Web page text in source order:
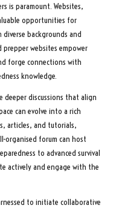
is paramount. Websites,
opportunities for
backgrounds and
prepper websites empower
forge connections with
knowledge.
discussions that align
can evolve into a rich
articles, and tutorials,
organised forum can host
to advanced survival
actively and engage with the
to initiate collaborative
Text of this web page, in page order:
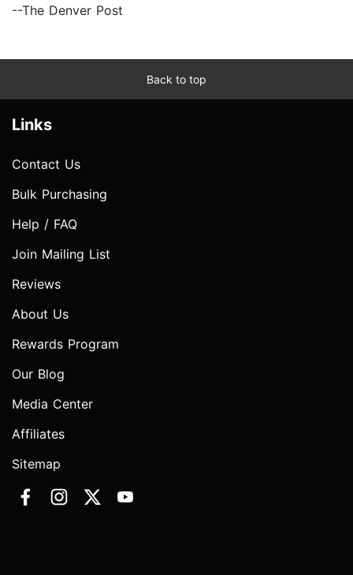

**ACTIVITY**
Reproduce every line of the data above, exactly as it stands, but not the pictures.

**EXERCISE ANSWER**
Web page text in source order:
is paramount. Websites,
opportunities for
backgrounds and
prepper websites empower
forge connections with
knowledge.
discussions that align
can evolve into a rich
articles, and tutorials,
organised forum can host
to advanced survival
actively and engage with the
to initiate collaborative
Text of this web page, in page order:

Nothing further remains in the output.